** EXERCISE MATERIAL follows **
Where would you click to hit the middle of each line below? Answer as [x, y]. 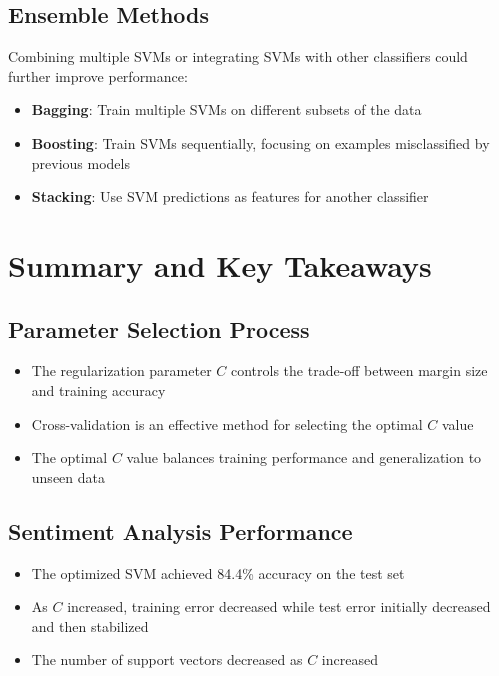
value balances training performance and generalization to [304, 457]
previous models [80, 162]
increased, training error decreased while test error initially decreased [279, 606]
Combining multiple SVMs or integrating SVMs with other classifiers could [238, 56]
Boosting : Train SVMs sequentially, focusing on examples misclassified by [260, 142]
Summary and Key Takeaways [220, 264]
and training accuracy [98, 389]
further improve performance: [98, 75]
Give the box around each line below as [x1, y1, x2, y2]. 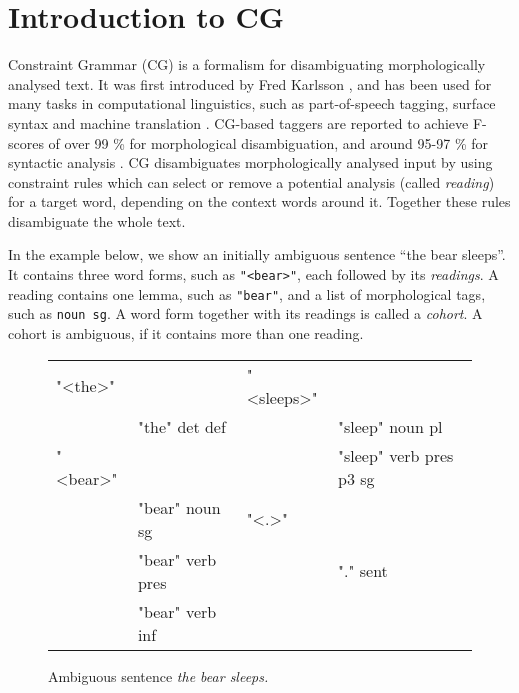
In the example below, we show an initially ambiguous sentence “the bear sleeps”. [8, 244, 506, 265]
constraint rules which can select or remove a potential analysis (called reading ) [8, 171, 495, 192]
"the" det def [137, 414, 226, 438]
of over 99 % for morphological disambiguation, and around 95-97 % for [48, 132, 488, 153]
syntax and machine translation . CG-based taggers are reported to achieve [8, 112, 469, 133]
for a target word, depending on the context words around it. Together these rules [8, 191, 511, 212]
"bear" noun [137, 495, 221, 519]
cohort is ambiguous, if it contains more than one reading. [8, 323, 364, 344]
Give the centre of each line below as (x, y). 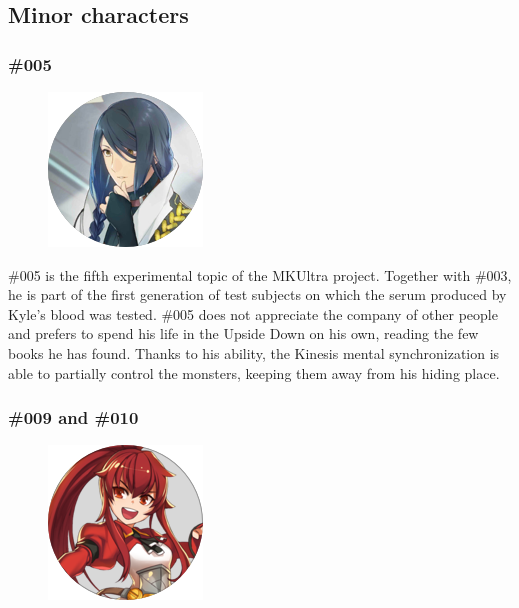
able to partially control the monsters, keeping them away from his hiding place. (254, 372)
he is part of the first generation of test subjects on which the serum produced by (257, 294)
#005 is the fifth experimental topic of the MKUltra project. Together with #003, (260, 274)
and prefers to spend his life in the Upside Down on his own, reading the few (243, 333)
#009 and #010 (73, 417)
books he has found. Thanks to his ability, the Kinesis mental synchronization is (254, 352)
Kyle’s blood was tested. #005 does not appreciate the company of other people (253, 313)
** End of EXERCISE MATERIAL **
PROBLEM: Find the lines that mention "bear" in the entries and show them.

RESPONSE AREA:
In the example below, we show an initially ambiguous sentence “the bear sleeps”. [8, 244, 506, 265]
"bear" noun [137, 495, 221, 519]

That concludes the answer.